By default n8n's only route is SSO-gated, so external callers (Stripe, GitHub, …) POSTing to a Webhook node get bounced to SSO. Enabling this adds a second HTTPRoute on the unauthenticated public-open Gateway, exposing only the webhook/form/mcp trigger paths on a dedicated subdomain:

gatewayApi:
webhook:
enabled: true
hostname: n8n-webhooks.{{ dns.domainName }} # must differ from the editor host
public-open has no SSO

Every Webhook node you expose on this route must set its own node-level authentication (Header, Basic, JWT, or an HMAC-verified signature). Without it, the endpoint is open to the internet.

Worker autoscaling

KEDA is enabled in the base install above. It scales workers on Redis queue depth — defaults are 2–20 workers at roughly 5 waiting jobs per worker. Tune min/max under n8n.keda.worker.


Troubleshooting

n8n CrashLoops with permission denied for schema public

A known gap in the shared Postgres composition: the app role can connect but isn't the owner of the database, so on PostgreSQL 15+ it can't CREATE in the public schema and first-boot migrations fail. Until the composition grants schema-level privileges, apply the grant out-of-band once the PostgresDatabase claim is READY, then restart the n8n pods. Ask your platform team to run the GRANT ... ON SCHEMA public against the CNPG primary — it requires cluster-superuser access.

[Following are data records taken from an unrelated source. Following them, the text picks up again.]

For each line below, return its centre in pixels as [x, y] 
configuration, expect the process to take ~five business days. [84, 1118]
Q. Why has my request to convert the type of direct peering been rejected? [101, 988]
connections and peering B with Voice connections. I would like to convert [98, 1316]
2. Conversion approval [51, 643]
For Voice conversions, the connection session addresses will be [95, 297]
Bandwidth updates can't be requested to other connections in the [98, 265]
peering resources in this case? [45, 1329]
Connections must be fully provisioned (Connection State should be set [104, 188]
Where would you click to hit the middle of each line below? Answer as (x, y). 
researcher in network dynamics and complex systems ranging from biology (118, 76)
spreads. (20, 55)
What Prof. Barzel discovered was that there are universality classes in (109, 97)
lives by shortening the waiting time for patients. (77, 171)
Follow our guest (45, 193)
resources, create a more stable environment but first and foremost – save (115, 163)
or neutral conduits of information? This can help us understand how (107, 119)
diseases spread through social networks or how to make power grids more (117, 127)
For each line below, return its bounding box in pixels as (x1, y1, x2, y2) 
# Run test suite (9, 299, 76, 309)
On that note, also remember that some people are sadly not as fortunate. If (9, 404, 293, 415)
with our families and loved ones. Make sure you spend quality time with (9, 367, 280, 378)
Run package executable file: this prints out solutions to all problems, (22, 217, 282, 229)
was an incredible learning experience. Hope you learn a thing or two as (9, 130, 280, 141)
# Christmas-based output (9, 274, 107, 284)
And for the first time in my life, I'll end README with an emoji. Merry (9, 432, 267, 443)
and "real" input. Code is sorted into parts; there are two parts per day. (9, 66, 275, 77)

An ExternalSecret is stuck SecretSyncedError

The Key Vault entry referenced in your overrides doesn't exist (or the name is misspelled). Create it with az keyvault secret set …; ESO retries automatically.

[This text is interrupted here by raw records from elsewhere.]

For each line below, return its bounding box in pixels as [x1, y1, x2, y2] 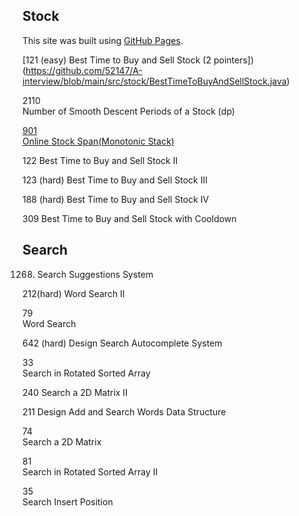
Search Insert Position [22, 495, 114, 508]
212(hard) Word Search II [22, 287, 125, 299]
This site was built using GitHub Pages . [22, 34, 184, 46]
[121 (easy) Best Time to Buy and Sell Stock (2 [22, 54, 212, 66]
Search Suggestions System [36, 268, 154, 280]
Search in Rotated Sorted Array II [22, 465, 159, 478]
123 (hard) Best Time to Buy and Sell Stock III [22, 174, 208, 186]
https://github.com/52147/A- [25, 64, 143, 76]

Never rotate the encryption key

N8N_ENCRYPTION_KEY decrypts every stored credential. The wrapper stores it in an immutable Secret and never rotates it by design — rotating it destroys every encrypted credential in the database. A genuine rotation is a from-scratch migration, not a config change.

main pod stuck Pending after a rapid uninstall + reinstall

The persistent volume claim from the previous install can still be Terminating (finalizer delay), which silently drops the new claim. Re-run the install to re-reconcile — the volume is recreated on the second pass. It backs only n8n's local cache; workflow and credential data live in Postgres and are unaffected.